BECAUSE WE DEPEND UPON OUR INTELLECTUAL PROPERTY RIGHTS, OUR INABILITY TO
PROTECT THOSE RIGHTS COULD NEGATIVELY IMPACT OUR ABILITY TO COMPETE IN THE
SPORTS ENTERTAINMENT MARKET.
Our inability to protect our large portfolio of trademarks, service marks,
copyrighted material and characters, trade names and other intellectual property
rights could negatively impact our ability to compete.
Other parties may infringe on our intellectual property rights and may
thereby dilute our brand in the marketplace. Infringement of our intellectual
property rights would also likely result in a commitment of time and resources
to protect these rights. We have engaged, and continue to engage, in litigation
with parties that claim or misuse some of our intellectual property. We are
involved in significant pending lawsuits relating primarily to the ownership of
copyrights of some of the characters featured in our live and televised events
and our home videos. Similarly, we may infringe on others' intellectual property
rights. One or more adverse judgments with respect to these intellectual
property rights could negatively affect our ability to compete.

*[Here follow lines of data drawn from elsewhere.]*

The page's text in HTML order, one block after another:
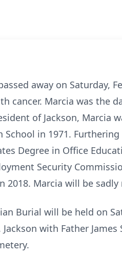
away on Saturday,
cancer. Marcia was the
of Jackson, Marcia
School in 1971.
Degree in Office
Security
2018. Marcia will be
Burial will be held on
with Father
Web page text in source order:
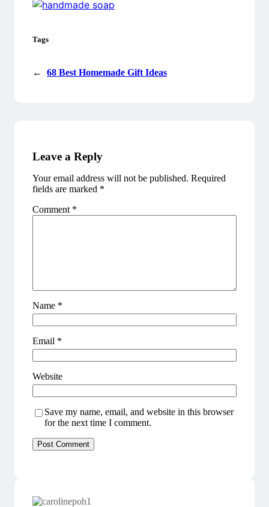
Tags
← 68 Best Homemade Gift Ideas
Leave a Reply
Your email address will not be published. Required
fields are marked *
Comment *
Name *
Email *
Website
Save my name, email, and website in this browser
for the next time I comment.
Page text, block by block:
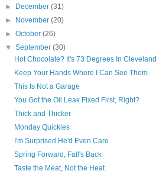
►
December(31)
►
November(20)
►October(26)
▼September(30)
Hot Chocolate? It's 73 Degrees In Cleveland
Keep Your Hands Where I Can See Them
This Is Not a Garage
You Got the Oil Leak Fixed First, Right?
Thick and Thicker
Monday Quickies
I'm Surprised He'd Even Care
Spring Forward, Fall's Back
Taste the Meat, Not the Heat
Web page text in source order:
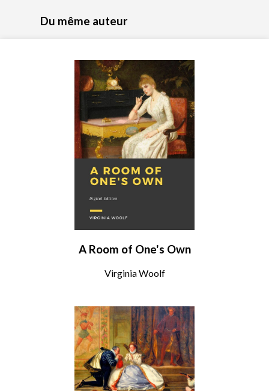
Du même auteur
A Room of One's Own
Virginia Woolf
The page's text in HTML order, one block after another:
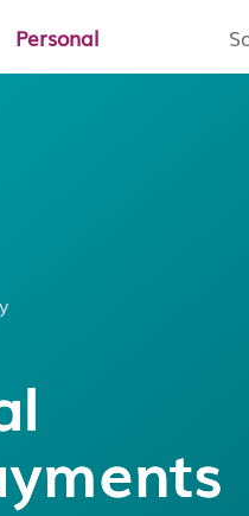
Personal
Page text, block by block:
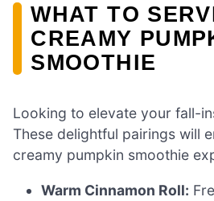
WHAT TO
CREAMY
SMOOTHIE
Looking to elevate your fall-
These delightful pairings will
creamy pumpkin smoothie
Warm Cinnamon Roll:
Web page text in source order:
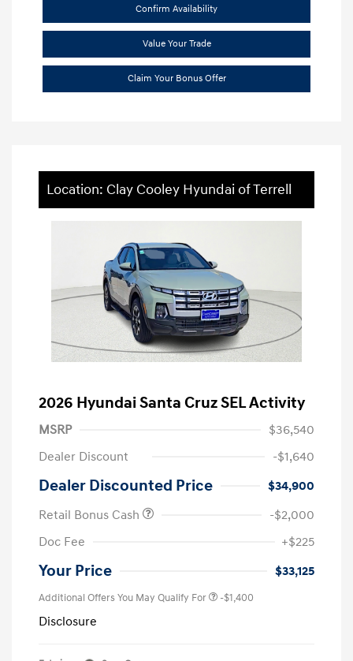
Confirm Availability
Value Your Trade
Claim Your Bonus Offer
Location: Clay Cooley Hyundai of Terrell
2026 Hyundai Santa Cruz SEL Activity
MSRP
$36,540
Dealer Discount
-$1,640
Dealer Discounted Price
$34,900
Retail Bonus Cash
-$2,000
Doc Fee
+$225
Your Price $33,125
Additional Offers You May Qualify For -$1,400
Disclosure
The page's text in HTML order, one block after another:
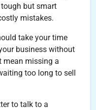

We have the right to use the initials "WWF" as a servicemark and trademark
for our sports entertainment services. In 1994, we entered into an agreement
with an unaffiliated third party, WWF - World Wide Fund for Nature, a non-profit
environmental conservation organization, that sets forth limitations with
respect to our use of these initials domestically and internationally. This
agreement did permit our use of the then-current World Wrestling Federation
logos anywhere in the world. Our current World Wrestling Federation logo
contains the initials "WWF" in a highly-stylized way that we believe is a
separate and independently recognized commercial impression. While we believe
that the logo is not restricted by the agreement, the World Wide Fund for Nature
has initiated litigation seeking injunctive relief and damages for alleged
breaches of the agreement. The World Wide Fund for Nature has also claimed that
the 1994 agreement precludes us from using the block letters "WWF" in our
internet domain names, and is seeking an order directing that our domain names
containing the "WWF" letters be transferred to it. Any determination further
limiting our use of those initials or our logo could have a material adverse
effect on our brand recognition and our ability to compete.
A DECLINE IN GENERAL ECONOMIC CONDITIONS OR IN THE POPULARITY OF OUR BRAND OF
SPORTS ENTERTAINMENT COULD ADVERSELY IMPACT OUR BUSINESS.

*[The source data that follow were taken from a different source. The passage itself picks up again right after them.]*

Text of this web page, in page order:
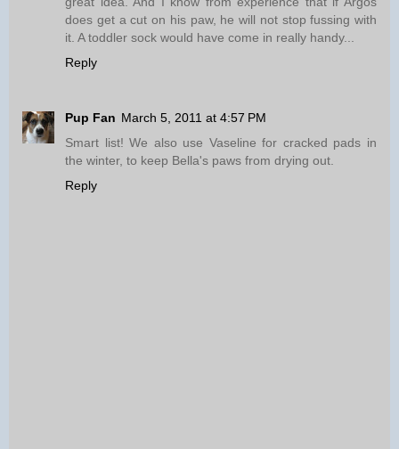
does get a cut on his paw, he will not stop fussing with
it. A toddler sock would have come in really handy...
Reply
Pup Fan March 5, 2011 at 4:57 PM
Smart list! We also use Vaseline for cracked pads in
the winter, to keep Bella's paws from drying out.
Reply
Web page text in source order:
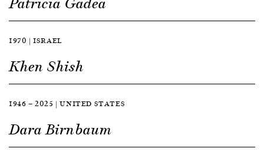
1970 | ISRAEL
Khen Shish
1946 — 2025 | UNITED STATES
Dara Birnbaum
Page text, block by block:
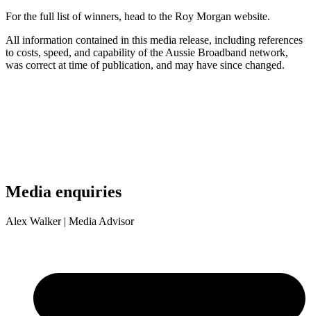
For the full list of winners, head to the Roy Morgan website.
All information contained in this media release, including references
to costs, speed, and capability of the Aussie Broadband network,
was correct at time of publication, and may have since changed.
Media enquiries
Alex Walker| Media Advisor
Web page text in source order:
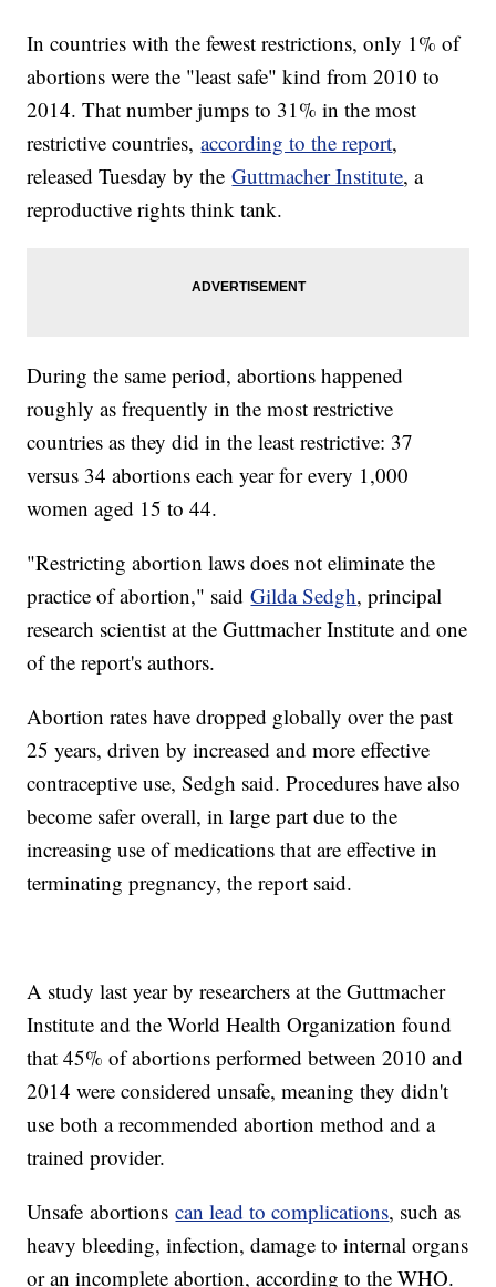
In countries with the fewest restrictions, only 1% of
abortions were the "least safe" kind from 2010 to
2014. That number jumps to 31% in the most
restrictive countries,according to the report,
released Tuesday by theGuttmacher Institute, a
reproductive rights think tank.
During the same period, abortions happened
roughly as frequently in the most restrictive
countries as they did in the least restrictive: 37
versus 34 abortions each year for every 1,000
women aged 15 to 44.
"Restricting abortion laws does not eliminate the
practice of abortion," saidGilda Sedgh, principal
research scientist at the Guttmacher Institute and one
of the report's authors.
Abortion rates have dropped globally over the past
25 years, driven by increased and more effective
contraceptive use, Sedgh said. Procedures have also
become safer overall, in large part due to the
increasing use of medications that are effective in
terminating pregnancy, the report said.
A study last year by researchers at the Guttmacher
Institute and the World Health Organization found
that 45% of abortions performed between 2010 and
2014 were considered unsafe, meaning they didn't
use both a recommended abortion method and a
trained provider.
Unsafe abortionscan lead to complications, such as
heavy bleeding, infection, damage to internal organs
or an incomplete abortion, according to the WHO.
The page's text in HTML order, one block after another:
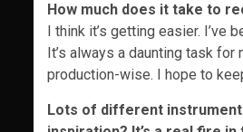
How much does it take to
I think it’s getting easier.
It’s always a daunting task
production-wise. I hope to
Lots of different
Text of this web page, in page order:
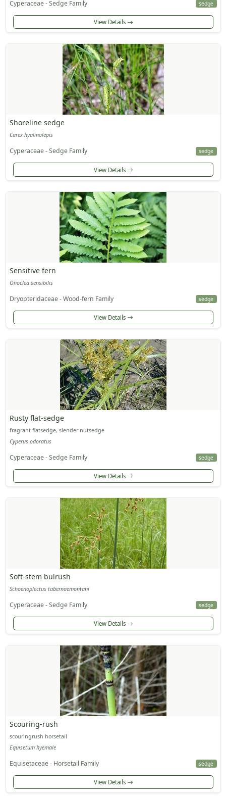
Cyperaceae - Sedge Family sedge
View Details
Shoreline sedge
Carex hyalinolepis
Cyperaceae - Sedge Family sedge
View Details
Sensitive fern
Onoclea sensibilis
Dryopteridaceae - Wood-fern Family sedge
View Details
Rusty flat-sedge
fragrant flatsedge, slender nutsedge
Cyperus odoratus
Cyperaceae - Sedge Family sedge
View Details
Soft-stem bulrush
Schoenoplectus tabernaemontani
Cyperaceae - Sedge Family sedge
View Details
Scouring-rush
scouringrush horsetail
Equisetum hyemale
Equisetaceae - Horsetail Family sedge
View Details
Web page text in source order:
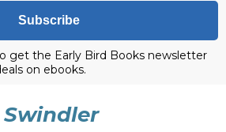
Subscribe
get the Early Bird Books newsletter
on ebooks.
Swindler

Our operations are affected by general economic conditions and consumer
tastes, and therefore our future success is unpredictable. The demand for
entertainment and leisure activities tends to be highly sensitive to consumers'
disposable incomes, and thus a decline in general economic conditions could
result in our fans or potential fans having less discretionary income to spend
on our live and televised entertainment and branded merchandise, which could
have an adverse effect on our business or operating results.
The continued popularity of our brand of entertainment is important to our
results of operations and the long-term value of our brand. Public tastes are
unpredictable and subject to change and may be affected by changes in the
country's political and social climate. A change in public tastes or a decline
in general economic conditions may adversely affect our future success.
<PAGE>
In this regard, studies on the effects of sex and violence in the media have
been initiated by the Federal Trade Commission, and an interest group has
targeted aspects of the Company's brand of entertainment on television.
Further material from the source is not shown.